Os partidos têm discutido as táticas eleitorais, mas a expectativa é de uma definição só em março. “Até agora, só foi feita a tese dessa tentativa (de unidade). Começam a ter os impasses principalmente quando você coloca o nome de cada capital porque cada um quer, legitimamente, fazer seu partido crescer, quer ter candidatura própria. Não se chegou a analisar casos concretos, um a um”, afirma o presidente do PDT, Carlos Lupi. “O grande problema é colocar a tese em prática. Esse é um desafio que a gente vai ter que viver”, completou.

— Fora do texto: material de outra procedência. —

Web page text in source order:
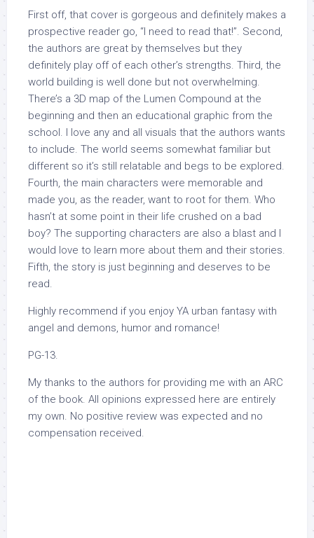
First off, that cover is gorgeous and definitely makes a
prospective reader go, “I need to read that!”. Second,
the authors are great by themselves but they
definitely play off of each other’s strengths. Third, the
world building is well done but not overwhelming.
There’s a 3D map of the Lumen Compound at the
beginning and then an educational graphic from the
school. I love any and all visuals that the authors wants
to include. The world seems somewhat familiar but
different so it’s still relatable and begs to be explored.
Fourth, the main characters were memorable and
made you, as the reader, want to root for them. Who
hasn’t at some point in their life crushed on a bad
boy? The supporting characters are also a blast and I
would love to learn more about them and their stories.
Fifth, the story is just beginning and deserves to be
read.
Highly recommend if you enjoy YA urban fantasy with
angel and demons, humor and romance!
PG-13.
My thanks to the authors for providing me with an ARC
of the book. All opinions expressed here are entirely
my own. No positive review was expected and no
compensation received.
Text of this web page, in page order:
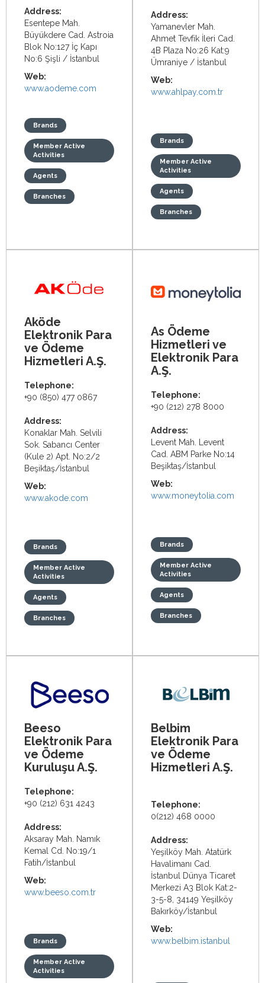
Address:
Esentepe Mah.
Büyükdere Cad. Astroia
Blok No:127 İç Kapı
No:6 Şişli / İstanbul
Web:
www.aodeme.com
Brands
Member Active
Activities
Agents
Branches
Address:
Yamanevler Mah.
Ahmet Tevfik İleri Cad.
4B Plaza No:26 Kat:9
Ümraniye / İstanbul
Web:
www.ahlpay.com.tr
Brands
Member Active
Activities
Agents
Branches
Aköde
Elektronik Para
ve Ödeme
Hizmetleri A.Ş.
Telephone:
+90 (850) 477 0867
Address:
Konaklar Mah. Selvili
Sok. Sabancı Center
(Kule 2) Apt. No:2/2
Beşiktaş/İstanbul
Web:
www.akode.com
Brands
Member Active
Activities
Agents
Branches
As Ödeme
Hizmetleri ve
Elektronik Para
A.Ş.
Telephone:
+90 (212) 278 8000
Address:
Levent Mah. Levent
Cad. ABM Parke No:14
Beşiktaş/İstanbul
Web:
www.moneytolia.com
Brands
Member Active
Activities
Agents
Branches
Beeso
Elektronik Para
ve Ödeme
Kuruluşu A.Ş.
Telephone:
+90 (212) 631 4243
Address:
Aksaray Mah. Namık
Kemal Cd. No:19/1
Fatih/İstanbul
Web:
www.beeso.com.tr
Brands
Member Active
Activities
Belbim
Elektronik Para
ve Ödeme
Hizmetleri A.Ş.
Telephone:
0(212) 468 0000
Address:
Yeşilköy Mah. Atatürk
Havalimanı Cad.
İstanbul Dünya Ticaret
Merkezi A3 Blok Kat:2-
3-5-8, 34149 Yeşilköy
Bakırköy/İstanbul
Web:
www.belbim.istanbul

No Rio de Janeiro, o PDT estuda lançar a ex-delegada Martha Rocha para prefeitura. Ela concorreria com Marcelo Freixo, do PSOL, Alessandro Molon, do PSB, e Brizola Neto, do PCdoB. O PT, por sua vez, considera abrir mão de uma candidatura própria na cidade. “Estamos conversando e tem uma boa aproximação. Os partidos podem definir que, no primeiro turno, cada um saia com seu candidato para unificação no segundo turno. Mas, claro, se tiver uma candidatura muito mais expressiva dessa frente, já pode sair no primeiro turno”, afirma a presidente do PT, Gleisi Hoffmann.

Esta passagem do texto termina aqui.